Your objective: In the entries below, the word "numbers" appears on some lines. Copy each of those lines.

------ Data extracts

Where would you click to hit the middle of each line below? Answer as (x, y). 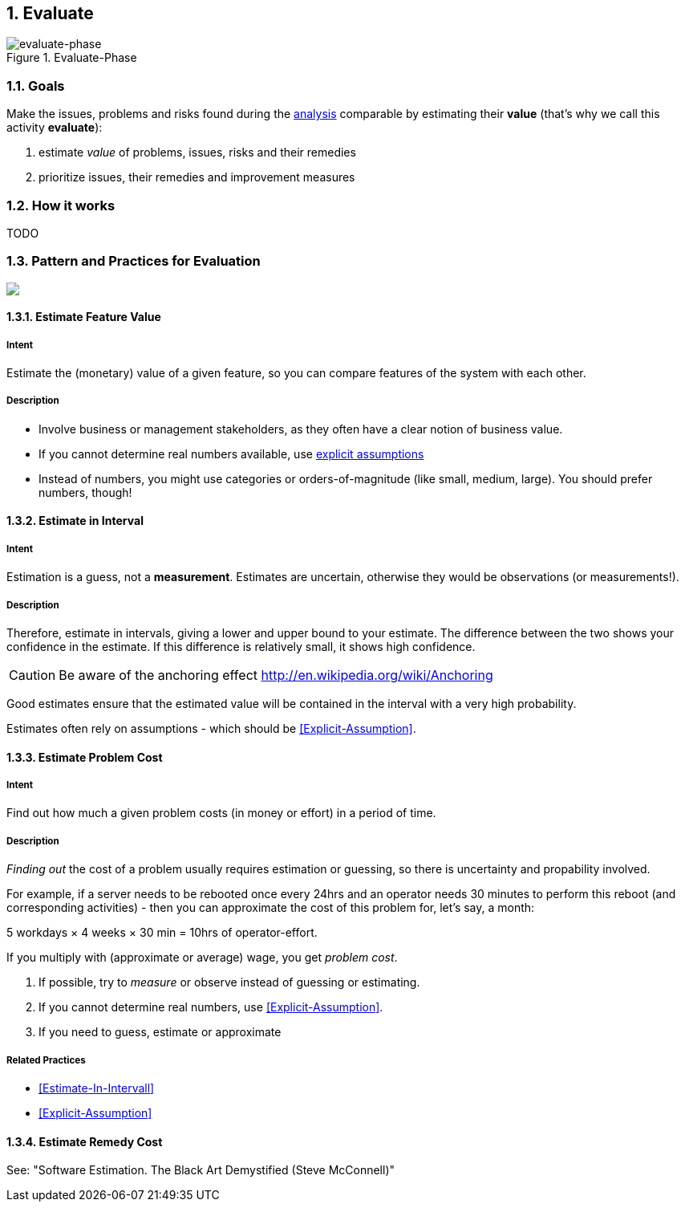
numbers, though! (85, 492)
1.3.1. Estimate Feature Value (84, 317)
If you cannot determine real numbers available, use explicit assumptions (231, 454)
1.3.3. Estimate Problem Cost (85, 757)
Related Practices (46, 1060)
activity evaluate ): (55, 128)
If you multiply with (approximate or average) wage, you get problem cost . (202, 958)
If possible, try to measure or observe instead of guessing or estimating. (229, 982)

------------

Response area:
numbers, though! (85, 492)
If you cannot determine real numbers available, use explicit assumptions (231, 454)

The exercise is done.